Duesentrieb, 19.01.2006
3. Wikipedia und das Establishment
Der Streit um Wikipedia hat einen einfachen Grund. Dadurch das die Eikipedia immer mehr User und damit Gewicht hat, werden die kontrahären Positionen immer ausschließlicher, d.h. die Anforderungen die an die Wikipedia gestellt werden lassen sich nicht mehr unter einen Hut bringen. Deshalb sollte sich die Wikipedia in zwei Versionen aufspalten.
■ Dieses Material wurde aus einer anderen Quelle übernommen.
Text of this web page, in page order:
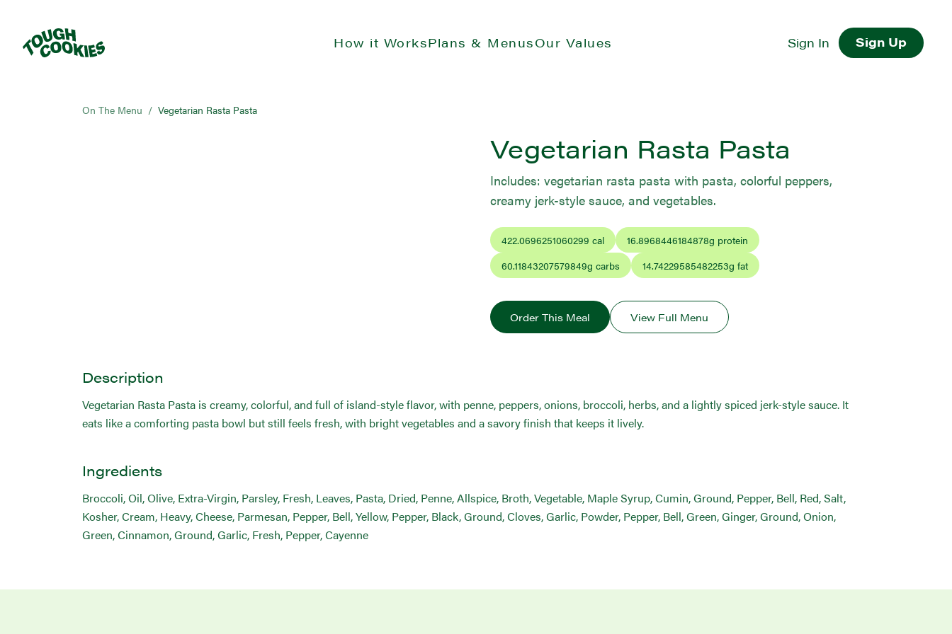
How it WorksPlans & MenusOur Values Sign In Sign Up
On The Menu / Vegetarian Rasta Pasta
Vegetarian Rasta Pasta
Includes: vegetarian rasta pasta with pasta, colorful peppers,
creamy jerk-style sauce, and vegetables.
422.0696251060299 cal 16.8968446184878g protein
60.11843207579849g carbs 14.74229585482253g fat
Order This Meal View Full Menu
Description
Vegetarian Rasta Pasta is creamy, colorful, and full of island-style flavor, with penne, peppers, onions, broccoli, herbs, and a lightly spiced jerk-style sauce. It
eats like a comforting pasta bowl but still feels fresh, with bright vegetables and a savory finish that keeps it lively.
Ingredients
Broccoli, Oil, Olive, Extra-Virgin, Parsley, Fresh, Leaves, Pasta, Dried, Penne, Allspice, Broth, Vegetable, Maple Syrup, Cumin, Ground, Pepper, Bell, Red, Salt,
Kosher, Cream, Heavy, Cheese, Parmesan, Pepper, Bell, Yellow, Pepper, Black, Ground, Cloves, Garlic, Powder, Pepper, Bell, Green, Ginger, Ground, Onion,
Green, Cinnamon, Ground, Garlic, Fresh, Pepper, Cayenne
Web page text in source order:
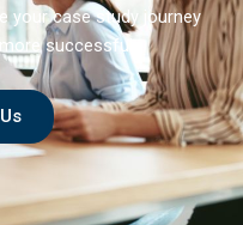
your case study journey
successful.
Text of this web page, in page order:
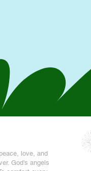
love, and
God's angels
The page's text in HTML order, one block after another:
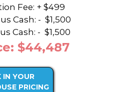
Fee: + $499
Cash: - $1,500
Cash: - $1,500
$44,487
IN YOUR
PRICING
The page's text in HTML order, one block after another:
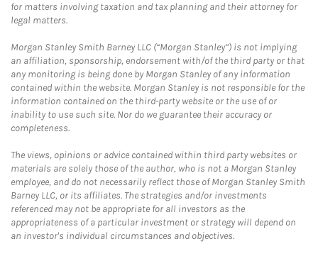
for matters involving taxation and tax planning and their attorney for
legal matters.
Morgan Stanley Smith Barney LLC (“Morgan Stanley”) is not implying
an affiliation, sponsorship, endorsement with/of the third party or that
any monitoring is being done by Morgan Stanley of any information
contained within the website. Morgan Stanley is not responsible for the
information contained on the third-party website or the use of or
inability to use such site. Nor do we guarantee their accuracy or
completeness.
The views, opinions or advice contained within third party websites or
materials are solely those of the author, who is not a Morgan Stanley
employee, and do not necessarily reflect those of Morgan Stanley Smith
Barney LLC, or its affiliates. The strategies and/or investments
referenced may not be appropriate for all investors as the
appropriateness of a particular investment or strategy will depend on
an investor's individual circumstances and objectives.
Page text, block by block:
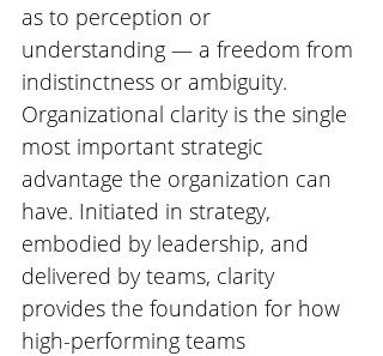
as to perception or
understanding — a freedom from
indistinctness or ambiguity.
Organizational clarity is the single
most important strategic
advantage the organization can
have. Initiated in strategy,
embodied by leadership, and
delivered by teams, clarity
provides the foundation for how
high-performing teams
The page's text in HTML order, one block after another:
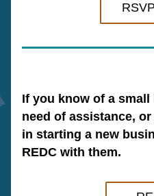
If you know of a
need of assistance,
in starting a new
REDC with them.
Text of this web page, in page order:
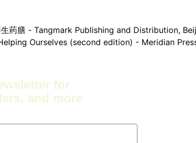
生药膳 - Tangmark Publishing and Distribution,
Ourselves (second edition) - Meridian
for
and more
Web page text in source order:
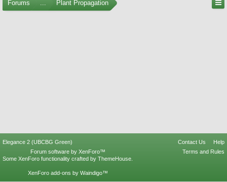
Forums ... Plant Propagation
Elegance 2 (UBCBG Green) Contact Us
Help
Terms and Rules
Forum software by XenForo™
Some XenForo functionality crafted by ThemeHouse
XenForo add-ons by Waindigo™
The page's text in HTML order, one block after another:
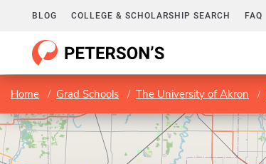
BLOG COLLEGE & SCHOLARSHIP SEARCH FAQ
Home Grad Schools The University of Akron
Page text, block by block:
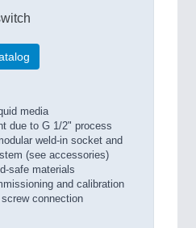
media
due to G 1/2" process
weld-in socket and
(see accessories)
safe materials
and calibration
connection
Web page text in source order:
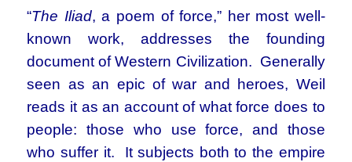
“The Iliad, a poem of force,” her most well-
known work, addresses the founding
document of Western Civilization. Generally
seen as an epic of war and heroes, Weil
reads it as an account of what force does to
people: those who use force, and those
who suffer it. It subjects both to the empire
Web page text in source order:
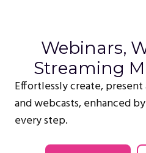
Webinars,
Streaming
Effortlessly create,
and webcasts, enhanced
every step.
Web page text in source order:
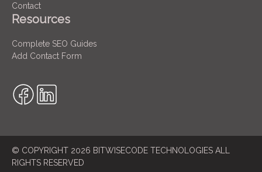
Contact
Resources
Complete SEO Guides
Add Contact Form
© COPYRIGHT 2026 BITWISECODE TECHNOLOGIES ALL
RIGHTS RESERVED
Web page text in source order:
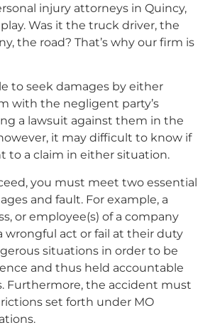
injury attorneys in Quincy,
Was it the truck driver, the
the road? That’s why our firm is
to seek damages by either
with the negligent party’s
a lawsuit against them in the
it may difficult to know if
to a claim in either situation.
you must meet two essential
and fault. For example, a
or employee(s) of a company
wrongful act or fail at their duty
situations in order to be
and thus held accountable
Furthermore, the accident must
set forth under MO
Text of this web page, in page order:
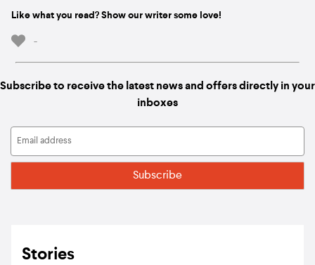
Like what you read? Show our writer some love!
-
Subscribe to receive the latest news and offers directly in your
inboxes
Stories
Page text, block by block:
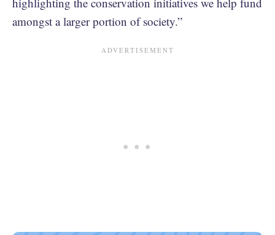
amongst a larger portion of society.”
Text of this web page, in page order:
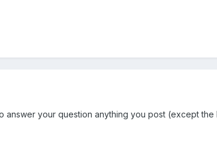
answer your question anything you post (except
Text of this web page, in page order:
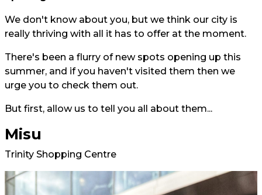
We don't know about you, but we think our city is
really thriving with all it has to offer at the moment.
There's been a flurry of new spots opening up this
summer, and if you haven't visited them then we
urge you to check them out.
But first, allow us to tell you all about them...
Misu
Trinity Shopping Centre
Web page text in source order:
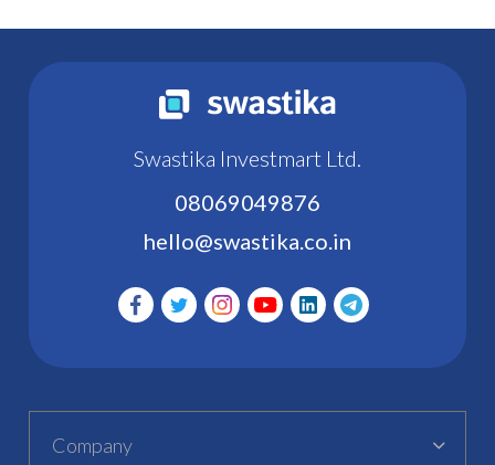
Swastika Investmart Ltd.
08069049876
hello@swastika.co.in
Company
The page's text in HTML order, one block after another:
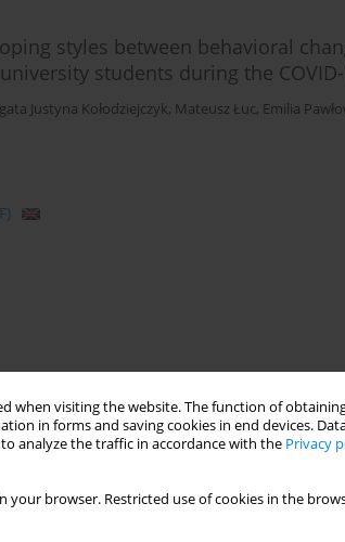
when visiting the website. The function of
in forms and saving cookies in end devices.
analyze the traffic in accordance with the Privacy
your browser. Restricted use of cookies in the
styles between behavioral
students during the
Justyna Kołodziejczyk, Mateusz Łuc, Emilia

Dadurch lässt sich vermeiden der Wikipedia das "Zaumzeug" anzulegten, gleichzeitig werden die User die sich eine zweite/andere Britannica wünschen auch bedient. Version 1: So wie sie jetzt ist. Frei, kostenlos, ungeprüft, unsicher und höllisch dynamisch. Version 2: Ein geprüfter Auszug aus Version 1 der das Gegenteil ist. Abhängig von Einnahmen, kostenpflichtig, geprüft, sicher und (was die einzelnen Artikel betrifft) statisch. Die Auslese und Prüfung von Artikeln mus durch zwei Institutionen erfolgen. 1) Eine Institution die bestimmen welche Artikel geprüft werden und die sich auch bezahlen lässt, damit bestimmte Artikel schneller geprüft werden. 2) Eine vollkommen unabhängige Institution welche die von 1) angegebenen Artikel prüft und abhängig von der Prüfung dieselben Artikel von Ver1 in Ver2 überführt. P.S. Dies ist eine Vortführung meines letzten Postings in die bessere Gruppe.
Kurt G, 19.01.2006
4. Wikipedia.de geschlossen
Nach Spon hat das Amtsgericht Hamburg wikipedia.de per einstweiliger Verfügung vom Netz genommen. Ein weiterer Aberwitz nach der bereits unglaublichen Entscheidung gegen Heise. Hier wird weltweite Kommunikation in deutschen Amtsstuben zerrieben. Kurt G
ein_bayer, 19.01.2006
5.
---Zitat von kohlesurfer--- Die Wikipedia-Hasser wollen einfach nicht akzeptieren, dass "offizielle" Nachschlagwerke irgendwann einmal überflüssig werden könnten. Und noch etwas sehr entscheidendes: Wikipedia (wie auch das Internet an sich) kennt, im Gegensatz zu klassischen Nachschlagewerken, in der Regel mehrere Wahrheiten, ist demnach folglich wesentlich objektiver. ... ---Zitatende--- Es kann mehrere Meinungen geben, aber nur eine Wahrheit. Nur so zur Begriffsklärung ... Und wer verschiedene Meinungen sucht, bekommt diese auch ohne Wiki zu genüge. Lebensnotwendig ist Wiki nicht, vielleicht für manche Menschen einfach bequem, aber mehr schon nicht.